Può una persona davvero redimersi e cambiare il proprio comportamento? Secondo Luciano Casolari, medico psicoanalista, la risposta è affermativa, ma a una sola condizione: attraversare la sofferenza e l'espiazione. Nel suo lavoro terapeutico, Casolari ha seguito diversi pazienti che sono riusciti a uscire da percorsi di vita caratterizzati da reati e comportamenti socialmente riprovevoli, ma in ogni caso il denominatore comune era la consapevolezza dolorosa dei propri errori.
Secondo la visione dello specialista, la sofferenza interiore non è un elemento aggiuntivo nel processo di cambiamento, ma una componente essenziale. È attraverso il dolore che una persona mette in discussione i propri valori fondamentali e riesce a rompere vecchi schemi psicologici.

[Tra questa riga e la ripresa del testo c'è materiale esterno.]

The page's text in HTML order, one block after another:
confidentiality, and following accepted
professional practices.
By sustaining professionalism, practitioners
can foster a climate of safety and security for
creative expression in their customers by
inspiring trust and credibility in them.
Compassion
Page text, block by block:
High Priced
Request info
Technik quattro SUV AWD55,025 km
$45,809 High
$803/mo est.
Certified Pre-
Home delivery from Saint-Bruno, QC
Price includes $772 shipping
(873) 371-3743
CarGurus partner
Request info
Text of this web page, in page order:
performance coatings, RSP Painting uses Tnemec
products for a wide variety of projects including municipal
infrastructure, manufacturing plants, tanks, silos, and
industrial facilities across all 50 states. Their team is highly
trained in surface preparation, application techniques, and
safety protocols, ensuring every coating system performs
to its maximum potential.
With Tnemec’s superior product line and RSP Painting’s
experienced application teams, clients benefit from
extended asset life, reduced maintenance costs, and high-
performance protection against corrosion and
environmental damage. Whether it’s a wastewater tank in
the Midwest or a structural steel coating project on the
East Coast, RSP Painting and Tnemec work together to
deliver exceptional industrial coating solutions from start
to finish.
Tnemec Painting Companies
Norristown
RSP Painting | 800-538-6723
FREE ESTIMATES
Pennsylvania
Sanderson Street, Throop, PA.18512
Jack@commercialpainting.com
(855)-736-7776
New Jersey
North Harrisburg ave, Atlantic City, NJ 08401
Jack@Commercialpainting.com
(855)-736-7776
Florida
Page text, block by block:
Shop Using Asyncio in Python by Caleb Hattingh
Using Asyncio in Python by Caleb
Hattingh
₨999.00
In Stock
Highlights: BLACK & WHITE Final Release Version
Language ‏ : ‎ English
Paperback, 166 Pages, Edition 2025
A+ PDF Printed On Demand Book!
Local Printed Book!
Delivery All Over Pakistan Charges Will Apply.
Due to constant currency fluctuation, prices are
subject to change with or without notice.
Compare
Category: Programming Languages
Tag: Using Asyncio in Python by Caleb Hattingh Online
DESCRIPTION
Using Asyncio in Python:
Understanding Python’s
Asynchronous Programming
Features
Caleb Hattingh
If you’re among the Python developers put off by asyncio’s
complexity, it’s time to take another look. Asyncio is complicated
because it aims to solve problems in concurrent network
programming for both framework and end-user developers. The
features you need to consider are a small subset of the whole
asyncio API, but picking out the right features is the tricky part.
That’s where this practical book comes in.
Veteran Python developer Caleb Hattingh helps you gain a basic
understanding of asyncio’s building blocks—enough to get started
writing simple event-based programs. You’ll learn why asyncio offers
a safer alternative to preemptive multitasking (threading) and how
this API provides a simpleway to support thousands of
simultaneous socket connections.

Senza questo "lavoro del lutto", spiega Casolari, l'inconscio umano continuerebbe a essere dominato da istinti primitivi che porterebbero inevitabilmente a ripetere gli stessi errori. La metafora è quella del corpo: non ci si aspetta di sviluppare muscoli senza sforzo fisico, allo stesso modo è illusorio pensare di recuperare la propria integrità morale senza affrontare una sofferenza psicologica autentica.
Casolari ha affrontato questi temi nel suo recente libro "Silvio va in paradiso: psicoanalisi di un arcitaliano", edito da Aliberti, dove esamina come le persone possano trovare redenzione. L'autore riflette anche sul ruolo dell'istituto della grazia, strumento che storicamente apparteneva ai sovrani e che in alcune democrazie moderne rimane nelle mani dei presidenti. La grazia dovrebbe servire a commutare una pena quando il condannato ha già sofferto, ha espiato parte della condanna e mostra chiari segni di trasformazione personale.

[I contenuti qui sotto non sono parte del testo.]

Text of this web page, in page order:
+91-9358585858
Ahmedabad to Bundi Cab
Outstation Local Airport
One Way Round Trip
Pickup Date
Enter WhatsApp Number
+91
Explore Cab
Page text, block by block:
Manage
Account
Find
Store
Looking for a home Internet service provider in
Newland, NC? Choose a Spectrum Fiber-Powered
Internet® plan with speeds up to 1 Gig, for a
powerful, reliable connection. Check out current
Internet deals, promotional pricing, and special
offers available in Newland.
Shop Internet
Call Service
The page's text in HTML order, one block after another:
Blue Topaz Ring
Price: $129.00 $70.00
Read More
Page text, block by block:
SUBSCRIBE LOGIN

Ma qui sta il nodo critico. Casolari critica aspramente l'uso contemporaneo della grazia presidenziale, non come atto di clemenza verso chi si è genuinamente redento, bensì come strumento politico. Negli Stati Uniti, la grazia è stata utilizzata da parte di un presidente per favorire i propri sostenitori; in Italia, analoghe perplessità circondano recenti provvedimenti di clemenza. Questo distorcimento dell'istituto tradisce completamente lo spirito originario della grazia e invia un messaggio pericoloso: che chi possiede potere e denaro può agire impunemente, mentre i comuni cittadini devono rispettare le regole.

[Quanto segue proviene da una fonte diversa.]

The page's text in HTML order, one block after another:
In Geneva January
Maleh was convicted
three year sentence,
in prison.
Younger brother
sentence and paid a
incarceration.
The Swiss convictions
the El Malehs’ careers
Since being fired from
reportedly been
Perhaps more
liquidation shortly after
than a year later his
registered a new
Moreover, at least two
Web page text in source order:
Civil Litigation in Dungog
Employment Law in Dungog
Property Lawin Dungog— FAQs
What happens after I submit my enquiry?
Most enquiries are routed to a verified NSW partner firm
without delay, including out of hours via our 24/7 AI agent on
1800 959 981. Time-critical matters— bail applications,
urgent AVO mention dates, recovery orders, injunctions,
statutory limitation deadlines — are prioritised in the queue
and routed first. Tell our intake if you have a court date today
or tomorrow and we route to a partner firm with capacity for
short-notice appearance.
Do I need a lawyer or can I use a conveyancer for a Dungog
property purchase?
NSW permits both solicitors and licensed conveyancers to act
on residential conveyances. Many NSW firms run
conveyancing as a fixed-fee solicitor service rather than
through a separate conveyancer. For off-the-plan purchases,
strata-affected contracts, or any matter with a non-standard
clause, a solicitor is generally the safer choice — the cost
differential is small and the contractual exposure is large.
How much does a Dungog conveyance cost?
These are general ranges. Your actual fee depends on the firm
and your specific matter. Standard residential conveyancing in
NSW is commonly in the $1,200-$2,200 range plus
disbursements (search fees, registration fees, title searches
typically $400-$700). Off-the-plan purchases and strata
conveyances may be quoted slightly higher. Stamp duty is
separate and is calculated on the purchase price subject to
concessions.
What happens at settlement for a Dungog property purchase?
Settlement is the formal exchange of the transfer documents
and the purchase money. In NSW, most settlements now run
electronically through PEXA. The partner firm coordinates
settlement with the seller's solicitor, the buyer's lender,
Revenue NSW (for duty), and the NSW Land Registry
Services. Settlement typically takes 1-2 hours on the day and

La domanda che emerge è profonda: come educare alla legalità e alla moralità quando sembra che i privilegiati riescano a scampare alle conseguenze? Casolari mantiene una prospettiva speranzosa nella capacità umana di cambiamento, ma riconosce che il sistema deve garantire equità. La vera redenzione rimane possibile, ma solo quando fondata su sofferenza autentica e su un sistema giustizia che non discrimina in base al potere e alla ricchezza. Senza questo equilibrio, l'educazione alla legalità rimane un insegnamento vuoto, contraddetto dalla realtà dei fatti.